:: Description of the task ::
All of the data that follows is to be written out exactly, with images excluded.

:: Provided records ::
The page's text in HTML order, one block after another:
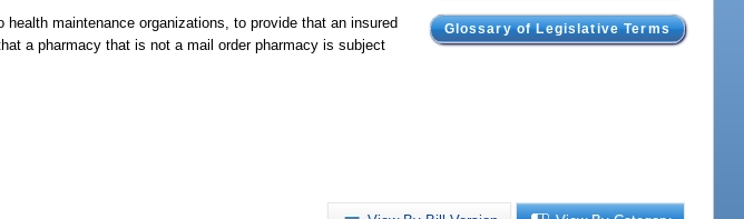
Glossary of Legislative Terms
maintenance organizations, to provide that an insured
a pharmacy that is not a mail order pharmacy is subject
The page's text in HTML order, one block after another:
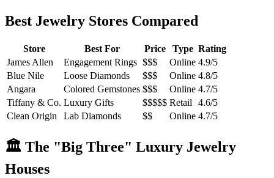
Best Jewelry Stores Compared
Store Best For Price Type Rating
James Allen
Engagement Rings $$$ Online 4.9/5
Blue Nile
Loose Diamonds $$$ Online 4.8/5
Angara
Colored Gemstones $$$ Online 4.7/5
Tiffany & Co. Luxury Gifts $$$$$ Retail
4.6/5
Clean Origin
Lab Diamonds $$ Online 4.7/5
🏛️ The "Big Three" Luxury Jewelry
Houses
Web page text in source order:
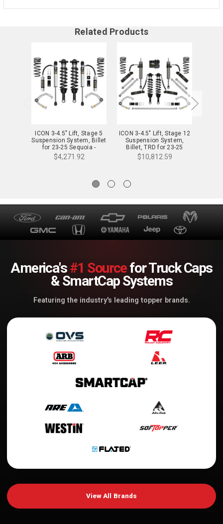
Related Products
ICON 3-4.5" Lift, Stage 5
Suspension System, Billet
for 23-25 Sequoia -
K53235
$4,271.92
ICON 3-4.5" Lift, Stage 12
Suspension System,
Billet, TRD for 23-25
Sequoia - K53242S
$10,812.59
America's#1 Sourcefor Truck Caps
& SmartCap Systems
Featuring the industry's leading topper brands.
View All Brands
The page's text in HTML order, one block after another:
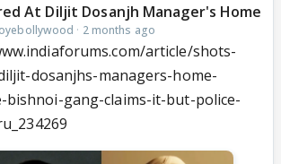
At Diljit Dosanjh Manager's Home
oyebollywood · 2 months ago
article/shots-
dosanjhs-managers-home-
bishnoi-gang-claims-it-but-police-
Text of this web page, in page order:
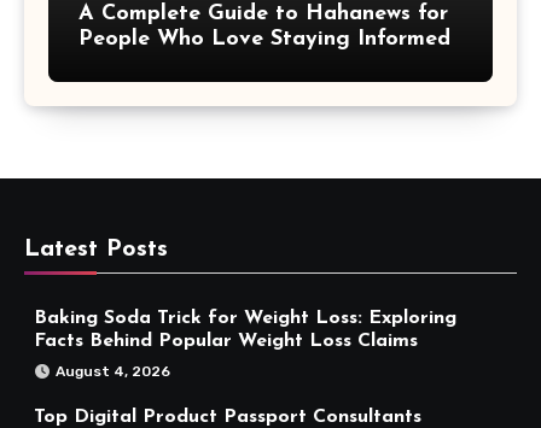
A Complete Guide to Hahanews for
People Who Love Staying Informed
Latest Posts
Baking Soda Trick for Weight Loss: Exploring
Facts Behind Popular Weight Loss Claims
August 4, 2026
Top Digital Product Passport Consultants
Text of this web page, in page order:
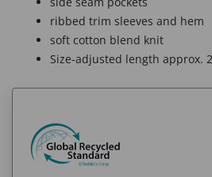
ribbed trim sleeves and hem
soft cotton blend knit
Size-adjusted length approx.
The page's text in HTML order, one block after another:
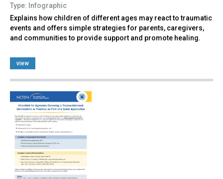
Type: Infographic
Explains how children of different ages may react to traumatic
events and offers simple strategies for parents, caregivers,
and communities to provide support and promote healing.
view
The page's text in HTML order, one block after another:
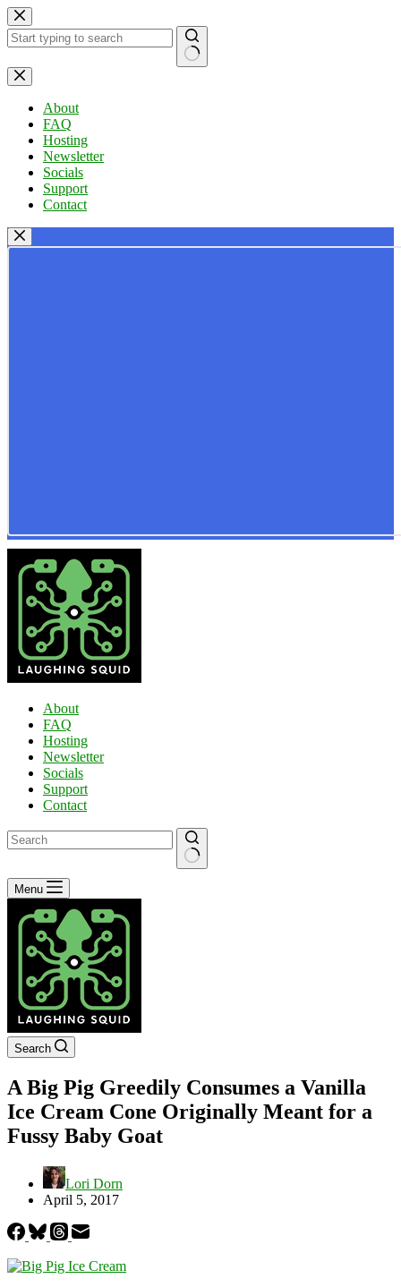
Skip
to
content
No
results
About
FAQ
Hosting
Newsletter
Socials
Support
Contact
About
FAQ
Hosting
Newsletter
Socials
Support
Contact
No
results
Menu
Search
A Big Pig Greedily Consumes a Vanilla
Ice Cream Cone Originally Meant for a
Fussy Baby Goat
Lori Dorn
April 5, 2017
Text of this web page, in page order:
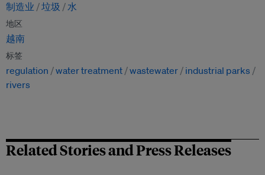
制造业 垃圾 水
地区
越南
标签
regulation water treatment wastewater
industrial parks
rivers
Related Stories and Press Releases
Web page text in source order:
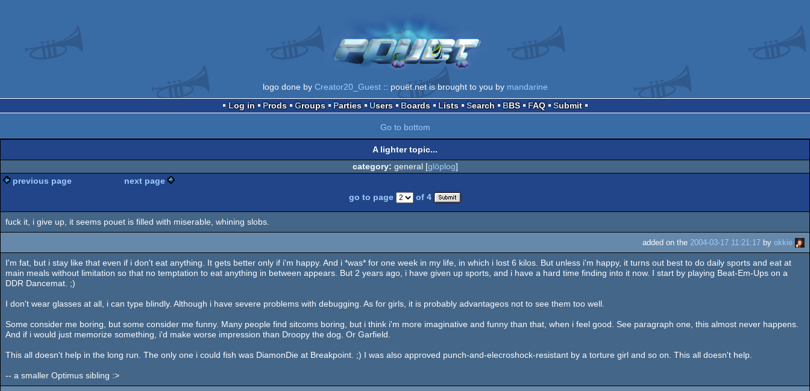
logo done by Creator20_Guest:: pouët.net is brought to you by mandarine
Log in
Prods Groups Parties Users Boards Lists Search BBS FAQ Submit
Go to bottom
A lighter topic...
category: general [glöplog]
previous page
next page
go to page
of 4
fuck it, i give up, it seems pouet is filled with miserable, whining slobs.
added on the 2004-03-17 11:21:17 by okkie
I'm fat, but i stay like that even if i don't eat anything. It gets better only if i'm happy. And i *was* for one week in my life, in which i lost 6 kilos. But unless i'm happy, it turns out best to do daily sports and eat at
main meals without limitation so that no temptation to eat anything in between appears. But 2 years ago, i have given up sports, and i have a hard time finding into it now. I start by playing Beat-Em-Ups on a
DDR Dancemat. ;)
I don't wear glasses at all, i can type blindly. Although i have severe problems with debugging. As for girls, it is probably advantageos not to see them too well.
Some consider me boring, but some consider me funny. Many people find sitcoms boring, but i think i'm more imaginative and funny than that, when i feel good. See paragraph one, this almost never happens.
And if i would just memorize something, i'd make worse impression than Droopy the dog. Or Garfield.
This all doesn't help in the long run. The only one i could fish was DiamonDie at Breakpoint. ;) I was also approved punch-and-elecroshock-resistant by a torture girl and so on. This all doesn't help.
-- a smaller Optimus sibling :>
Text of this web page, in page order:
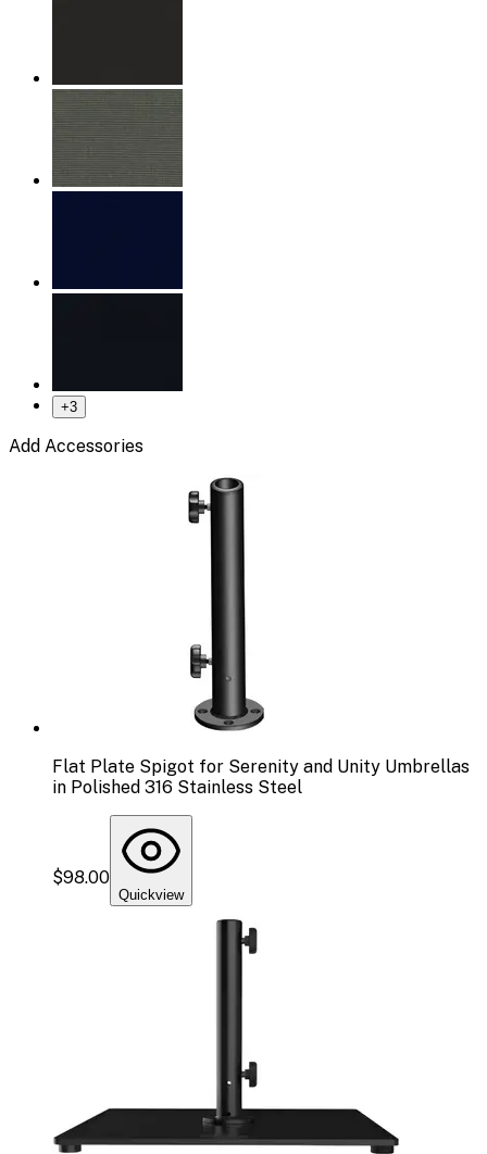
+3
Add Accessories
Flat Plate Spigot for Serenity and Unity Umbrellas
in Polished 316 Stainless Steel
$98.00
Quickview
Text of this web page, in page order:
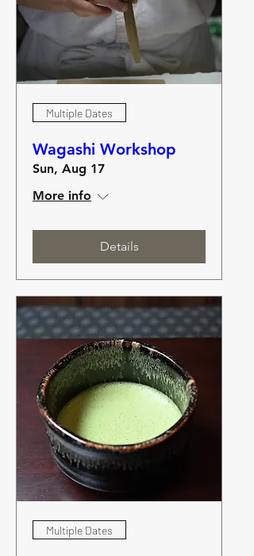
Multiple Dates
Wagashi Workshop
Sun, Aug 17
More info
Details
Multiple Dates
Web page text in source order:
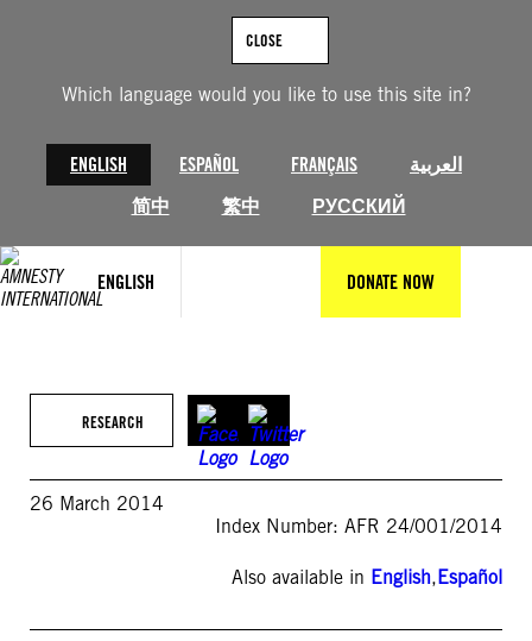
Which language would you like to use this site in?
ENGLISH ESPAÑOL FRANÇAIS
العربية
简中
繁中 РУССКИЙ
CLOSE
ENGLISH DONATE NOW
RESEARCH
26 March 2014
Index Number: AFR 24/001/2014
Also available in English,Español
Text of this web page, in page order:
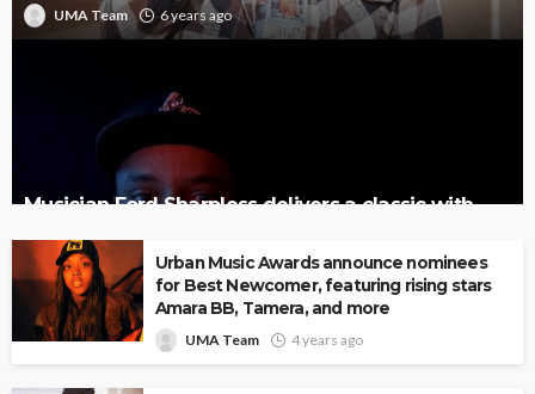
UMA Team 6 years ago
Musician Ford Sharpless delivers a classic with
Urban Music Awards announce nominees
for Best Newcomer, featuring rising stars
Amara BB, Tamera, and more
UMA Team 4 years ago
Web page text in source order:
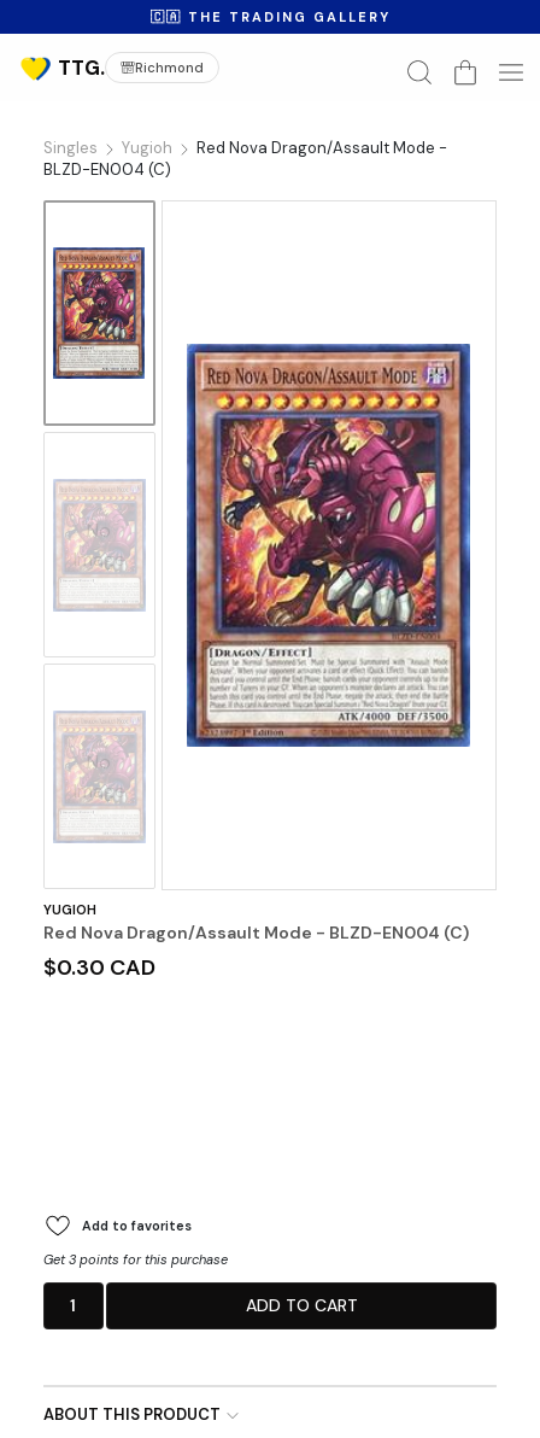
🇨🇦 THE TRADING GALLERY
Richmond
Singles Yugioh
Red Nova Dragon/Assault Mode -
BLZD-EN004 (C)
No
Image
No
Image
YUGIOH
Red Nova Dragon/Assault Mode - BLZD-EN004 (C)
$0.30 CAD
Add to favorites
Get 3 points for this purchase
1 ADD TO CART
ABOUT THIS PRODUCT
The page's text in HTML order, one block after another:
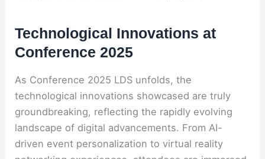
Technological Innovations at
Conference 2025
As Conference 2025 LDS unfolds, the
technological innovations showcased are truly
groundbreaking, reflecting the rapidly evolving
landscape of digital advancements. From AI-
driven event personalization to virtual reality
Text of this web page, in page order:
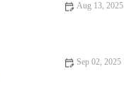
Aug 13, 2025
Sep 02, 2025
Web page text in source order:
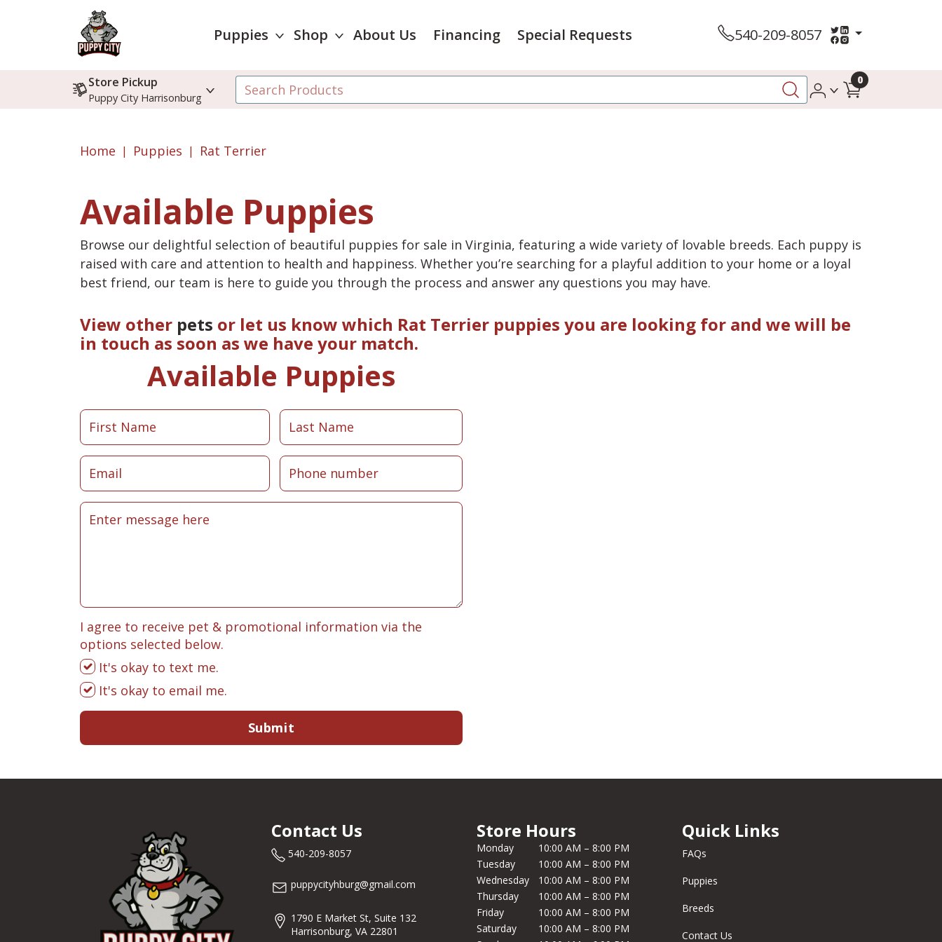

:: Exercise output ::
The page's text in HTML order, one block after another:
Glossary of Legislative Terms
maintenance organizations, to provide that an insured
a pharmacy that is not a mail order pharmacy is subject
The page's text in HTML order, one block after another:
Best Jewelry Stores Compared
Store Best For Price Type Rating
James Allen
Engagement Rings $$$ Online 4.9/5
Blue Nile
Loose Diamonds $$$ Online 4.8/5
Angara
Colored Gemstones $$$ Online 4.7/5
Tiffany & Co. Luxury Gifts $$$$$ Retail
4.6/5
Clean Origin
Lab Diamonds $$ Online 4.7/5
🏛️ The "Big Three" Luxury Jewelry
Houses
Web page text in source order:
Related Products
ICON 3-4.5" Lift, Stage 5
Suspension System, Billet
for 23-25 Sequoia -
K53235
$4,271.92
ICON 3-4.5" Lift, Stage 12
Suspension System,
Billet, TRD for 23-25
Sequoia - K53242S
$10,812.59
America's#1 Sourcefor Truck Caps
& SmartCap Systems
Featuring the industry's leading topper brands.
View All Brands
The page's text in HTML order, one block after another:
At Diljit Dosanjh Manager's Home
oyebollywood · 2 months ago
article/shots-
dosanjhs-managers-home-
bishnoi-gang-claims-it-but-police-
Text of this web page, in page order:
A Complete Guide to Hahanews for
People Who Love Staying Informed
Latest Posts
Baking Soda Trick for Weight Loss: Exploring
Facts Behind Popular Weight Loss Claims
August 4, 2026
Top Digital Product Passport Consultants
Text of this web page, in page order:
ribbed trim sleeves and hem
soft cotton blend knit
Size-adjusted length approx.
The page's text in HTML order, one block after another:
Type: Infographic
Explains how children of different ages may react to traumatic
events and offers simple strategies for parents, caregivers,
and communities to provide support and promote healing.
view
The page's text in HTML order, one block after another:
Skip
to
content
No
results
About
FAQ
Hosting
Newsletter
Socials
Support
Contact
About
FAQ
Hosting
Newsletter
Socials
Support
Contact
No
results
Menu
Search
A Big Pig Greedily Consumes a Vanilla
Ice Cream Cone Originally Meant for a
Fussy Baby Goat
Lori Dorn
April 5, 2017
Text of this web page, in page order:
制造业 垃圾 水
地区
越南
标签
regulation water treatment wastewater
industrial parks
rivers
Related Stories and Press Releases
Web page text in source order:
logo done by Creator20_Guest:: pouët.net is brought to you by mandarine
Log in
Prods Groups Parties Users Boards Lists Search BBS FAQ Submit
Go to bottom
A lighter topic...
category: general [glöplog]
previous page
next page
go to page
of 4
fuck it, i give up, it seems pouet is filled with miserable, whining slobs.
added on the 2004-03-17 11:21:17 by okkie
I'm fat, but i stay like that even if i don't eat anything. It gets better only if i'm happy. And i *was* for one week in my life, in which i lost 6 kilos. But unless i'm happy, it turns out best to do daily sports and eat at
main meals without limitation so that no temptation to eat anything in between appears. But 2 years ago, i have given up sports, and i have a hard time finding into it now. I start by playing Beat-Em-Ups on a
DDR Dancemat. ;)
I don't wear glasses at all, i can type blindly. Although i have severe problems with debugging. As for girls, it is probably advantageos not to see them too well.
Some consider me boring, but some consider me funny. Many people find sitcoms boring, but i think i'm more imaginative and funny than that, when i feel good. See paragraph one, this almost never happens.
And if i would just memorize something, i'd make worse impression than Droopy the dog. Or Garfield.
This all doesn't help in the long run. The only one i could fish was DiamonDie at Breakpoint. ;) I was also approved punch-and-elecroshock-resistant by a torture girl and so on. This all doesn't help.
-- a smaller Optimus sibling :>
Text of this web page, in page order:
+3
Add Accessories
Flat Plate Spigot for Serenity and Unity Umbrellas
in Polished 316 Stainless Steel
$98.00
Quickview
Text of this web page, in page order:
Multiple Dates
Wagashi Workshop
Sun, Aug 17
More info
Details
Multiple Dates
Web page text in source order:
Which language would you like to use this site in?
ENGLISH ESPAÑOL FRANÇAIS
العربية
简中
繁中 РУССКИЙ
CLOSE
ENGLISH DONATE NOW
RESEARCH
26 March 2014
Index Number: AFR 24/001/2014
Also available in English,Español
Text of this web page, in page order:
UMA Team 6 years ago
Musician Ford Sharpless delivers a classic with
Urban Music Awards announce nominees
for Best Newcomer, featuring rising stars
Amara BB, Tamera, and more
UMA Team 4 years ago
Web page text in source order:
🇨🇦 THE TRADING GALLERY
Richmond
Singles Yugioh
Red Nova Dragon/Assault Mode -
BLZD-EN004 (C)
No
Image
No
Image
YUGIOH
Red Nova Dragon/Assault Mode - BLZD-EN004 (C)
$0.30 CAD
Add to favorites
Get 3 points for this purchase
1 ADD TO CART
ABOUT THIS PRODUCT
The page's text in HTML order, one block after another:
Technological Innovations at
Conference 2025
As Conference 2025 LDS unfolds, the
technological innovations showcased are truly
groundbreaking, reflecting the rapidly evolving
landscape of digital advancements. From AI-
driven event personalization to virtual reality
Text of this web page, in page order:
Aug 13, 2025
Sep 02, 2025
Web page text in source order:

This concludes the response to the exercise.